Innovation Must Solve a Real Customer Problem

Mark Gentile is a distinguished engineer and one of the chief architects for Symantec Enterprise Division, creating the architecture to support Symantec’s various security solutions. Mark was the founder and CEO of Odyssey Software, a mobile device management and security company acquired by Symantec in 2012.

Mark, how did things change when Odyssey Software was acquired by Symantec?

I'm an engineer at heart, so when I came to Symantec, I wanted to go back to the things that I loved doing. I enjoy product engineering and innovating, and I had the opportunity to do what I love with a bunch of really smart people. It impressed me on how passionate and intelligent all of the people in the engineering org were at Symantec. I loved being around the people I was working with and the mission to build products, technology, and solutions that help protect our customers from bad actors.

How has Symantec focused on innovating after the Broadcom acquisition?

Previously, we were structured in a way that didn’t support our ability to realize our true vision and potential. Before Broadcom, we had different leaders running endpoint security, information security, and network security. There wasn’t any common prioritization or alignment across them, so what was important to one group, may not have been so important to another. 

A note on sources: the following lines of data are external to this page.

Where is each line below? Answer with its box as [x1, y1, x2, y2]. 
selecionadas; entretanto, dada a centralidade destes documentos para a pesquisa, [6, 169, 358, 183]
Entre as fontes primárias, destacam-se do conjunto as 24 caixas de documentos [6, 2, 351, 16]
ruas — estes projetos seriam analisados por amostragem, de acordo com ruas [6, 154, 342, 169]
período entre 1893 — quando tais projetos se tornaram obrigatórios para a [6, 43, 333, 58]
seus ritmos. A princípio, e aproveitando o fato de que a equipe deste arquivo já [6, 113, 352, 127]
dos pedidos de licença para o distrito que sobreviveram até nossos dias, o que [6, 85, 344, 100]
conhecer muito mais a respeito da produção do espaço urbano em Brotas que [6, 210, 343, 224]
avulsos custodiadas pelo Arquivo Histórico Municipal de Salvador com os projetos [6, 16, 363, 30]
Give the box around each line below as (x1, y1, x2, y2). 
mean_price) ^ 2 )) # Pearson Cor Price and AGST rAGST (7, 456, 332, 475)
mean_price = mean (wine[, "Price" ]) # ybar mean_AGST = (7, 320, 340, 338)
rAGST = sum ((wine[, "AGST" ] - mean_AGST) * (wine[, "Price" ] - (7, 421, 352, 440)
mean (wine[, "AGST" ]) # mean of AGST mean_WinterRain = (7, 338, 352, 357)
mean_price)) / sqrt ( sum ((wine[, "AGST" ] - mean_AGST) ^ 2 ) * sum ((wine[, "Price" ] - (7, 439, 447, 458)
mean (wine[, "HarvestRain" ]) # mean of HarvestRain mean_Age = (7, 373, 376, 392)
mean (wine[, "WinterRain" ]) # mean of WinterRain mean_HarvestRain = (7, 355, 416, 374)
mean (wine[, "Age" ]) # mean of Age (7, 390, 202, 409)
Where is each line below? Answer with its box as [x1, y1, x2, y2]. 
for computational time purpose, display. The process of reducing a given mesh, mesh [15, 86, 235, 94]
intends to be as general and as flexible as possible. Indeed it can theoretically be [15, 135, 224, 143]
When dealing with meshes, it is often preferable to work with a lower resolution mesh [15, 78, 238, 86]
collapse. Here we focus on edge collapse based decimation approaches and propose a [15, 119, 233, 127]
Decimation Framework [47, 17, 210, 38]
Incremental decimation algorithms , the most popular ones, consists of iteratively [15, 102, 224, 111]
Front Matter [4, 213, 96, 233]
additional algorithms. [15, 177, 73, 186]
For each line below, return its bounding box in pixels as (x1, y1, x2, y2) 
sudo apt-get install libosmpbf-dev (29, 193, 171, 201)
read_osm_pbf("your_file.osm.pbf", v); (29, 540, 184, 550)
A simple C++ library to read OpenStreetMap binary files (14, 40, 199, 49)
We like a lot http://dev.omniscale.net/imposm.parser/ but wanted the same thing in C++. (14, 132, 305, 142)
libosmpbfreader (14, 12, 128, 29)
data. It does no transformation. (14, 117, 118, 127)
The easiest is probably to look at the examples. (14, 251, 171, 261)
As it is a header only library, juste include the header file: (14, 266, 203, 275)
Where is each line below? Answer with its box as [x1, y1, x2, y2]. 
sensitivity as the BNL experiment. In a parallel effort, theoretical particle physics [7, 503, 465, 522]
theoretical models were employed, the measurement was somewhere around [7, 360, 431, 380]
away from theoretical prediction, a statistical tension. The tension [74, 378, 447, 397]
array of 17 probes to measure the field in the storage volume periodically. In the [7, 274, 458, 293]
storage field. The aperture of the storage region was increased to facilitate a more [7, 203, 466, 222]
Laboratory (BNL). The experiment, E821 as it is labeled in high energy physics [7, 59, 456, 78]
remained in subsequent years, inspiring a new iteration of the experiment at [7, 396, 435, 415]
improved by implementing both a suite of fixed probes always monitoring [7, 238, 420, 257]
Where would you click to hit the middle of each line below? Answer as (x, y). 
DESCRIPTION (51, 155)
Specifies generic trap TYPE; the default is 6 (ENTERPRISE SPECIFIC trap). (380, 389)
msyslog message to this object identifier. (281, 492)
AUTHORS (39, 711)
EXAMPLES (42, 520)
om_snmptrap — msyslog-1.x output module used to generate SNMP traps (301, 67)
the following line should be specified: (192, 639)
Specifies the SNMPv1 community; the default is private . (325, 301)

Now that everything is all under a single General Manager for the division, along with a single Engineering executive, and single Product Management executive, we are realizing and delivering on our vision. For example, we’ve always had a vision for a single agent with configurable feature blades that support our broad product portfolio. Since the Broadcom acquisition, we have started delivering on this vision, with continued expansion and feature extensibility in each subsequent agent release. That's something that would've never happened without changing the executive organization so that we can align and execute on that vision.

What are some examples of innovations that you’ve been involved with?

I’d have to say Adaptive Protection, Adaptive Isolation, IPS and Threat Defense for Active Directory (TDAD).

Adaptive Protection came about because we tracked a significant rise in attacks that leverage “living off the land” (LOTL) attack techniques. To explain this a bit more, attack operators explore target systems for existing tools and software (“the land”), such as operating system features or installed applications. They then leverage what they find to conduct the attack, often without leaving any artifacts - hence “living off the land”. Typically, this starts out with a phishing email with an attached document containing active content (macros), or an attached application shortcut file. In the document example, attackers use the active content in the document to execute and chain together various tools and OS features into a well-orchestrated LOTL attack. Many of these tools and OS features that attackers leverage are normally unused in customer environments, yet serve as open “doors and windows” for attackers. We needed to provide a way for our customers to automatically lock the “appropriate” doors and windows they weren’t using to protect their organization. Adaptive Protection delivers on this.

Our IPS technology provides network protection directly on the endpoint stack. IPS will look at inbound and outbound network behaviors and content and convict malicious activity. This protection often occurs even before a file reaches a machine, or if the file is already on the machine and it attempts to reach out to a command and control server.

Threat Defense for Active Directory (TDAD) has also been a game changer. Every targeted attack involves lateral movement in the target environment. In a typical attack, once the attacker lands, they begin to leverage Active Directory (AD) to explore the environment looking for target machines, users, and resources. By design, Active Directory is an open database, which holds a wealth of information about an environment. Any valid user on a domain-joined machine is able to query AD for information about the environment. Attackers leverage this once they land to find the most interesting targets, then attempt to move laterally to these targets to progress the attack. Symantec’s TDAD uses innovative techniques to deceive, identify and isolate the attackers when they try to leverage AD for malicious purposes.

I can go into these further if you want to have a followup blog.

Thanks, Mark, we just might do that! Is there anything else Symantec has done to help foster innovation?

There are two other things that we’ve done that are top-of-mind.  

First, an innovation must solve a real customer problem. And to understand the problem, it's very important to have a relationship with the customer. In many cases, before we give early adopter customers code to test, we meet with them. We explain what we are thinking and why we are thinking this. For example, we met with customers and described the Adaptive Protection features in detail before we built it. We needed to hear what was most important and what was keeping them up at night, i.e., their biggest challenges around security. So, listening to the customer and engaging with them allows us to deliver the best solution.

The other thing that is key, is about how you execute and deliver on innovations. To accelerate the pace at which we innovate, we need to do real world experimentation; and in order to actually do experimentation in the field without disrupting customers, we need to be able to release code silently, in a very controlled safe manner. We do this with “feature flags”. With feature flags, we can turn “on” a feature for a select set of customer participants rapidly and iterate. This shrinks the time it takes us to cycle and get feedback on its efficacy performance, reliability, failure rate, etc. It’s important to measure and understand these metrics. Since we're doing it silently, we would be silently blocking, not actually blocking, but we would return back telemetry to help us analyze and iterate until we get it right.